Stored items

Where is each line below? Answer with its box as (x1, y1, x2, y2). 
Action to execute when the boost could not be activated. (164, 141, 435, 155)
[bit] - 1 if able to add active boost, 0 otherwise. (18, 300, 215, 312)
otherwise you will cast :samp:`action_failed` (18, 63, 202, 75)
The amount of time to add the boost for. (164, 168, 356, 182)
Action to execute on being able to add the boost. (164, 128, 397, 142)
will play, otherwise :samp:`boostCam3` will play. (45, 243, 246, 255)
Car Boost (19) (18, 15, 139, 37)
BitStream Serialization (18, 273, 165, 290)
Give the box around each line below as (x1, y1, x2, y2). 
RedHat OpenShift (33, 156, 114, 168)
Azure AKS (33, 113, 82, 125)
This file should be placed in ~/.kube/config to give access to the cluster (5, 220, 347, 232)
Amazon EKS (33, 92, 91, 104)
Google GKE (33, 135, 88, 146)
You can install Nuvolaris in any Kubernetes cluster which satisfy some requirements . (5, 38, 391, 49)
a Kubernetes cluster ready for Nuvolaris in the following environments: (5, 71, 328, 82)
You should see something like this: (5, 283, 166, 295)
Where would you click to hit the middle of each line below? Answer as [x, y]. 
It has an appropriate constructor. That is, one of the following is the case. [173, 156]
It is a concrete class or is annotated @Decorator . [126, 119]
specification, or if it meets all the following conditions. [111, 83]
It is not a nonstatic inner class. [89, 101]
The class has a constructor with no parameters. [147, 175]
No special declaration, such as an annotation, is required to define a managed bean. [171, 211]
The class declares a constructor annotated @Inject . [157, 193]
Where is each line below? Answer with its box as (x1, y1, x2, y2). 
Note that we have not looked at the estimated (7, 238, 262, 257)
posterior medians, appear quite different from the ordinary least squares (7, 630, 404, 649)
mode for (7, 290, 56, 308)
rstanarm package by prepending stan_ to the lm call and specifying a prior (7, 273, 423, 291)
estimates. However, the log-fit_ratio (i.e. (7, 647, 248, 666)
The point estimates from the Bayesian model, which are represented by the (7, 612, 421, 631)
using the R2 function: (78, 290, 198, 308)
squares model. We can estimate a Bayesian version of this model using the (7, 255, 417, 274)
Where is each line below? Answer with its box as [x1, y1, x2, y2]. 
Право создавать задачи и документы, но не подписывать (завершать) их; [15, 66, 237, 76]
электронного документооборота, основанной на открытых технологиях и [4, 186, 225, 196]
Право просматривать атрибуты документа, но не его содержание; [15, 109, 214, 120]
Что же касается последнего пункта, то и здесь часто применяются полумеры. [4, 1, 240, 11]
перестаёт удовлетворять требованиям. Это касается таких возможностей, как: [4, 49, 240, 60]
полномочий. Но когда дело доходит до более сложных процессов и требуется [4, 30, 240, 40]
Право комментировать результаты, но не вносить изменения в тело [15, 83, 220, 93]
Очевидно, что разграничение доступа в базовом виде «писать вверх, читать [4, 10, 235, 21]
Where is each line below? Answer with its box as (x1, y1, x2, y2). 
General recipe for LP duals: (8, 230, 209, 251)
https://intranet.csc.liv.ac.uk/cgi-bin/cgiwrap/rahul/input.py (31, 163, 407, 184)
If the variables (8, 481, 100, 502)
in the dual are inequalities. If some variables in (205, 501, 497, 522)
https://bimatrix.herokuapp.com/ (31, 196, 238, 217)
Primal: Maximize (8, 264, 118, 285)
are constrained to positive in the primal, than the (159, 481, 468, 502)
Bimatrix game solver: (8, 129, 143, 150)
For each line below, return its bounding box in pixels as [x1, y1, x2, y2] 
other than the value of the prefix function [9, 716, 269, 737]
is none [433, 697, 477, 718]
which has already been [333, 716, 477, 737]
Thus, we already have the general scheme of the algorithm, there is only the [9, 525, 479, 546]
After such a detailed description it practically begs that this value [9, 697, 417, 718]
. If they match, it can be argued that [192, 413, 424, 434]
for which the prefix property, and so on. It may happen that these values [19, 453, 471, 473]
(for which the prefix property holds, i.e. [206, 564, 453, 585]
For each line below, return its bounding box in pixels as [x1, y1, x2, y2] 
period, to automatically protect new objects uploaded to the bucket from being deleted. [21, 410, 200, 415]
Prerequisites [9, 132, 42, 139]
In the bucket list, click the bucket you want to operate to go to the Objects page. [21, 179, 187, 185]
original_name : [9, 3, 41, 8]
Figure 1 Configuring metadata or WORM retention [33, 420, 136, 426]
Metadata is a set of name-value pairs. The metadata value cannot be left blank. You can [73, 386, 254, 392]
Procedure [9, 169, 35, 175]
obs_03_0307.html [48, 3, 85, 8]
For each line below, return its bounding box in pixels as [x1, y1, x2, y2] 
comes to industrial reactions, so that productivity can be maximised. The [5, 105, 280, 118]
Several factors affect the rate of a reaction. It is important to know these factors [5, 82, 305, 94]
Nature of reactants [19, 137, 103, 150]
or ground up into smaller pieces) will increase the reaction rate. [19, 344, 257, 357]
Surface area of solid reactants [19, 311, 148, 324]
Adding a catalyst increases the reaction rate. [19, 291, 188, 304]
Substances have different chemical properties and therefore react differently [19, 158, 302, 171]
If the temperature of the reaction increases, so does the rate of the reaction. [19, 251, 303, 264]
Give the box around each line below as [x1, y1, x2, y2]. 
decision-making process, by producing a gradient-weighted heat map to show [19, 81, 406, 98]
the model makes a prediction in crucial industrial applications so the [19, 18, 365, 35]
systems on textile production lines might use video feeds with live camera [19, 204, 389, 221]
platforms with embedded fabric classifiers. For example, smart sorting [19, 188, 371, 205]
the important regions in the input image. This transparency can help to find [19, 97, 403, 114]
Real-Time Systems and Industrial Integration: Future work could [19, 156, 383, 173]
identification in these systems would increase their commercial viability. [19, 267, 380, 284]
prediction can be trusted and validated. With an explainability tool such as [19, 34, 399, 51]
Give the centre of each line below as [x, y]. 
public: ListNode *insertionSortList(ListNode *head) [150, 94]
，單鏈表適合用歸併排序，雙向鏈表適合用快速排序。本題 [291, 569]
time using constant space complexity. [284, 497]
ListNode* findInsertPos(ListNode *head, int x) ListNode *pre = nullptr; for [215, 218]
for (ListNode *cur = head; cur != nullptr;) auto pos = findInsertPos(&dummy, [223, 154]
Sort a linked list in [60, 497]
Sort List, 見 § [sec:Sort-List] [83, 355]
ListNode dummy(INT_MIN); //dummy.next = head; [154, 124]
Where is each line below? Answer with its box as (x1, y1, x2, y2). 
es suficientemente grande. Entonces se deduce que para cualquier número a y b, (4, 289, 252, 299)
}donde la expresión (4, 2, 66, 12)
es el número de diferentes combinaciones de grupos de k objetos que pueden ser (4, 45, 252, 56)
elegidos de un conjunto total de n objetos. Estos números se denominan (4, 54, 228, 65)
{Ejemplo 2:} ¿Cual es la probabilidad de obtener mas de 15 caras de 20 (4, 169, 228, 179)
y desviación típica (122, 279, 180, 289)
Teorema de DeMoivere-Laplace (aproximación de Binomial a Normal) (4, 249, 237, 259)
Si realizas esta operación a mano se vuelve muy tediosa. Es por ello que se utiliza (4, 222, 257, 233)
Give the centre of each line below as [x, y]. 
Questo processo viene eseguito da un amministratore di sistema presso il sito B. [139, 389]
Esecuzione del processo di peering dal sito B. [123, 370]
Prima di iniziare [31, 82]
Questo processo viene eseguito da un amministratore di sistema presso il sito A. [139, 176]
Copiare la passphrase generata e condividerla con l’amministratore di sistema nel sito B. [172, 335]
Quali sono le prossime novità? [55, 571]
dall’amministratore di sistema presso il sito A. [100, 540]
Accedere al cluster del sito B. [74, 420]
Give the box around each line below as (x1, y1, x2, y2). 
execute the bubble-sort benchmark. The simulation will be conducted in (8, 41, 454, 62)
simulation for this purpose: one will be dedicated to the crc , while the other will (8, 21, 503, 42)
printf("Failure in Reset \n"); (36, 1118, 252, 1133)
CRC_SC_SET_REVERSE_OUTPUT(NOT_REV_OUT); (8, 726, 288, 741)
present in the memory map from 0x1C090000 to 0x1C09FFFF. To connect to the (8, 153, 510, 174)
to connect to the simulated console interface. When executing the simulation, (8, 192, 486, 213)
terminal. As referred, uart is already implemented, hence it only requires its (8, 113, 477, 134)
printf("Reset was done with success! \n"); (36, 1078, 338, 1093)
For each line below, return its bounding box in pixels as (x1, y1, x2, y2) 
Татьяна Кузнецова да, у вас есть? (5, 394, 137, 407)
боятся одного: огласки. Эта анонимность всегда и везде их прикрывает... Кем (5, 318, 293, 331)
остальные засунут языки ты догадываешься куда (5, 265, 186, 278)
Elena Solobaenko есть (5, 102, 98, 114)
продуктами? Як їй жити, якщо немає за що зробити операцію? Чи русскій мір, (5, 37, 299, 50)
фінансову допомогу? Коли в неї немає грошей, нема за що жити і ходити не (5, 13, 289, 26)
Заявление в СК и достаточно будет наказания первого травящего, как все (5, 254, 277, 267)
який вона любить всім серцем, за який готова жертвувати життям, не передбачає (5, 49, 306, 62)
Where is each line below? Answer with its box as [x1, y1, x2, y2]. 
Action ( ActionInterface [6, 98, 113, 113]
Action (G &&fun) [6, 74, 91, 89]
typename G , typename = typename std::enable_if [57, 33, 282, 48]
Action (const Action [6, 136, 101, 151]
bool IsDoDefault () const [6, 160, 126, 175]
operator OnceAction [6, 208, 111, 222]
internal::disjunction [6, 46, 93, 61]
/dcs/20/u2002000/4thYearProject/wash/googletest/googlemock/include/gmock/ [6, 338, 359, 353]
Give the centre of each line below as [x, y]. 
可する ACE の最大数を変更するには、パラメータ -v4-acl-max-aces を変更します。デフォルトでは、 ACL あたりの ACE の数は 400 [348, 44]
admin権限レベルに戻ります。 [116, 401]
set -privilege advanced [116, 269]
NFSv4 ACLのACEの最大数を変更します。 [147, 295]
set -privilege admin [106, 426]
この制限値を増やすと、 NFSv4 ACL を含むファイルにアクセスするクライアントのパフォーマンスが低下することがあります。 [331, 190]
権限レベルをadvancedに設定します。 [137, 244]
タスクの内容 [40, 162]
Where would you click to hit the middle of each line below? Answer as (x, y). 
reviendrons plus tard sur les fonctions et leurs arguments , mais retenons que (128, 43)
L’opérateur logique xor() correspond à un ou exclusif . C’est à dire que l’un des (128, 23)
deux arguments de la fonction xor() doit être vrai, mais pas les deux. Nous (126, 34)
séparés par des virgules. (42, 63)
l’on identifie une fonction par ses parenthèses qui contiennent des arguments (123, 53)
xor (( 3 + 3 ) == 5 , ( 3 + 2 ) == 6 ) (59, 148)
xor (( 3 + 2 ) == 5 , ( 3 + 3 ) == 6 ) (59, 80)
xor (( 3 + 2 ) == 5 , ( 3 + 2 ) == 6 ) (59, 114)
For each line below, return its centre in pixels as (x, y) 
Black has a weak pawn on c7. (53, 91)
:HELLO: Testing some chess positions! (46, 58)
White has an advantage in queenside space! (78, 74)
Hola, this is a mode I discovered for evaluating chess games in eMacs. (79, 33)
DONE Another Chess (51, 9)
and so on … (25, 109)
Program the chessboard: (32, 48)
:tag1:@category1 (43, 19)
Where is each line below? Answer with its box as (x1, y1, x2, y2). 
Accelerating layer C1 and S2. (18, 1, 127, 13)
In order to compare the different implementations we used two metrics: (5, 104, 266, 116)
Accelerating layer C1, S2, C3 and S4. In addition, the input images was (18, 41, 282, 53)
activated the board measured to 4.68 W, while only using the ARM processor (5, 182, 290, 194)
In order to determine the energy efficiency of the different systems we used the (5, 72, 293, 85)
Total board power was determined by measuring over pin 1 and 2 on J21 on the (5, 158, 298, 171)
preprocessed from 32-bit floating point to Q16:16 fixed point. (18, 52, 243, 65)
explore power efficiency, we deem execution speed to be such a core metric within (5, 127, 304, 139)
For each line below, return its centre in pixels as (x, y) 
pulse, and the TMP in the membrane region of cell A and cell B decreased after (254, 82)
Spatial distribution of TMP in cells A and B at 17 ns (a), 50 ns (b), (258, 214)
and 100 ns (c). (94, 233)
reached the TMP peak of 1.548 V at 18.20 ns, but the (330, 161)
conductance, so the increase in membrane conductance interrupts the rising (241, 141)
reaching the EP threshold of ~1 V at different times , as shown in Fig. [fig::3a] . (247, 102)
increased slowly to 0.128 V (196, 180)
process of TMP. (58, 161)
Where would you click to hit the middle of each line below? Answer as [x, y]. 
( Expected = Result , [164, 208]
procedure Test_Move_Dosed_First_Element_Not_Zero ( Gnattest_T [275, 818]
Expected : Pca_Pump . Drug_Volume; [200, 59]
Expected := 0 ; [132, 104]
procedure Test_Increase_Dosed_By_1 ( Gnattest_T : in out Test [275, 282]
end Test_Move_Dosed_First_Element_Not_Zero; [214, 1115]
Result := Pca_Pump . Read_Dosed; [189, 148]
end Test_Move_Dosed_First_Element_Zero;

* **Task instructions**
The line above containing "l’on identifie une", the line containing "preprocessed from 32-bit", and every line between them are to be transcribed exactly; no other line is wanted.

* **Solution to the exercise**
l’on identifie une fonction par ses parenthèses qui contiennent des arguments (123, 53)
xor (( 3 + 3 ) == 5 , ( 3 + 2 ) == 6 ) (59, 148)
xor (( 3 + 2 ) == 5 , ( 3 + 3 ) == 6 ) (59, 80)
xor (( 3 + 2 ) == 5 , ( 3 + 2 ) == 6 ) (59, 114)
For each line below, return its centre in pixels as (x, y) 
Black has a weak pawn on c7. (53, 91)
:HELLO: Testing some chess positions! (46, 58)
White has an advantage in queenside space! (78, 74)
Hola, this is a mode I discovered for evaluating chess games in eMacs. (79, 33)
DONE Another Chess (51, 9)
and so on … (25, 109)
Program the chessboard: (32, 48)
:tag1:@category1 (43, 19)
Where is each line below? Answer with its box as (x1, y1, x2, y2). 
Accelerating layer C1 and S2. (18, 1, 127, 13)
In order to compare the different implementations we used two metrics: (5, 104, 266, 116)
Accelerating layer C1, S2, C3 and S4. In addition, the input images was (18, 41, 282, 53)
activated the board measured to 4.68 W, while only using the ARM processor (5, 182, 290, 194)
In order to determine the energy efficiency of the different systems we used the (5, 72, 293, 85)
Total board power was determined by measuring over pin 1 and 2 on J21 on the (5, 158, 298, 171)
preprocessed from 32-bit floating point to Q16:16 fixed point. (18, 52, 243, 65)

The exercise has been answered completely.